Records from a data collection
##############################

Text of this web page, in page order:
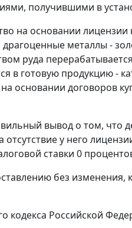
получившими в
на основании
металлы -
руда
в готовую продукцию -
основании договоров
вывод о том, что
у него
ставки 0
без изменения,
кодекса Российской
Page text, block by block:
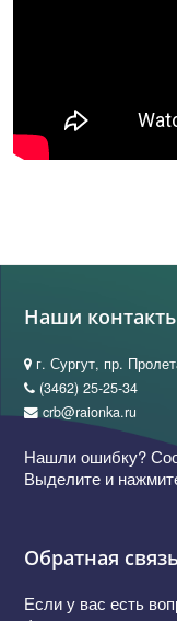
Наши
г. Сургут, пр.
(3462) 25-25-34
crb@raionka.ru
Нашли ошибку?
Выделите и
Обратная связь
Если у вас есть
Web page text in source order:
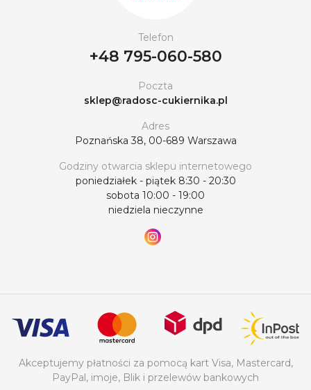
Telefon
+48 795-060-580
Poczta
sklep@radosc-cukiernika.pl
Adres
Poznańska 38, 00-689 Warszawa
Godziny otwarcia sklepu internetowego
poniedziałek - piątek 8:30 - 20:30
sobota 10:00 - 19:00
niedziela nieczynne
Akceptujemy płatności za pomocą kart Visa, Mastercard,
PayPal, imoje, Blik i przelewów bankowych
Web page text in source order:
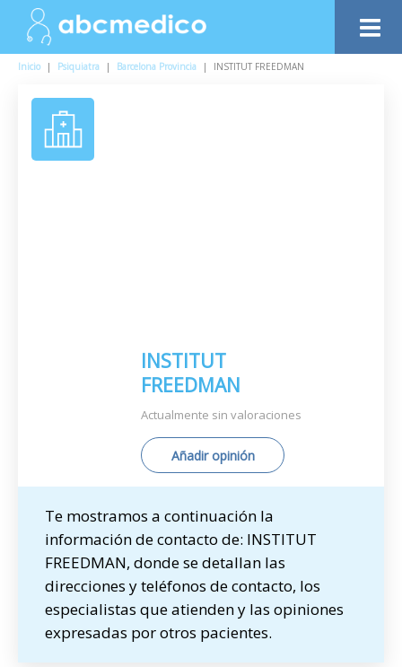
Inicio | Psiquiatra | Barcelona Provincia | INSTITUT FREEDMAN
INSTITUT
FREEDMAN
Actualmente sin valoraciones
Añadir opinión
Te mostramos a continuación la
información de contacto de: INSTITUT
FREEDMAN, donde se detallan las
direcciones y teléfonos de contacto, los
especialistas que atienden y las opiniones
expresadas por otros pacientes.
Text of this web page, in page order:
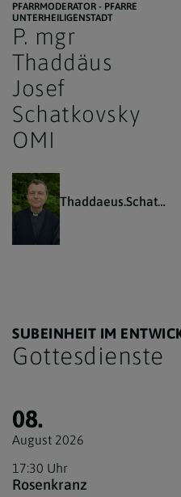
PFARRMODERATOR - PFARRE
UNTERHEILIGENSTADT
P. mgr
Thaddäus
Josef
Schatkovsky
OMI
Thaddaeus.Schatkovsky@katholischekirche.at
SUBEINHEIT IM
Gottesdienste
08.
August 2026
17:30 Uhr
Rosenkranz
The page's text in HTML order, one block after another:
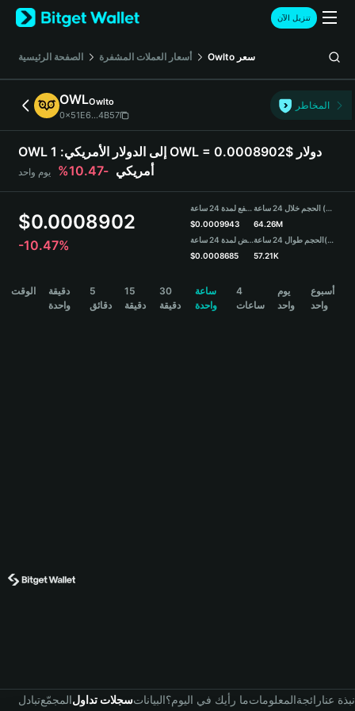
English
日本語
Русский
Español (Latinoamérica)
Türkçe
Deutsch
简体中文
Português (Portugal)
Bahasa Indonesia
বাংলা
تنزيل الآن
الصفحة الرئيسية أسعار العملات المشفرة Owlto سعر
OWLOwlto
0x51E6...4B57
المخاطر
OWL إلى الدولار الأمريكي: 1 OWL = 0.0008902$ دولار
أمريكي -10.47% يوم واحد
$0.0008902
-10.47%
مرتفع لمدة 24 ساعة
$0.0009943
منخفض لمدة 24 ساعة
$0.0008685
الحجم خلال 24 ساعة (OWL)
64.26M
الحجم طوال 24 ساعة(USDT)
57.21K
الوقت
دقيقة
واحدة
5
دقائق
15
دقيقة
30
دقيقة
ساعة
واحدة
4
ساعات
يوم
واحد
أسبوع
واحد
تبادلالمجمّعسجلات تداولالبياناتما رأيك في اليوم؟المعلوماترائجةنبذة عنا
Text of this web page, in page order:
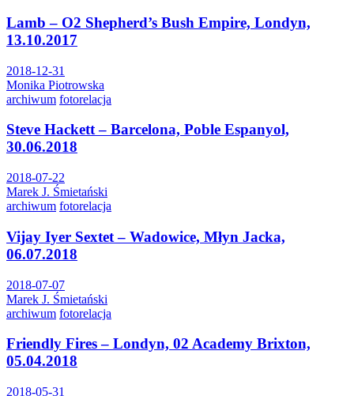
Lamb – O2 Shepherd’s Bush Empire, Londyn,
13.10.2017
2018-12-31
Monika Piotrowska
archiwum fotorelacja
Steve Hackett – Barcelona, Poble Espanyol,
30.06.2018
2018-07-22
Marek J. Śmietański
archiwum fotorelacja
Vijay Iyer Sextet – Wadowice, Młyn Jacka,
06.07.2018
2018-07-07
Marek J. Śmietański
archiwum fotorelacja
Friendly Fires – Londyn, 02 Academy Brixton,
05.04.2018
2018-05-31
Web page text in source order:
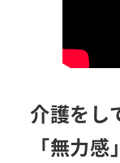
介護をし
「無力感」

##############################

(Task requirements)
Scan the records for the word "لمدة". Copy each line where it turns up.

(Task answer)
مرتفع لمدة 24 ساعة
منخفض لمدة 24 ساعة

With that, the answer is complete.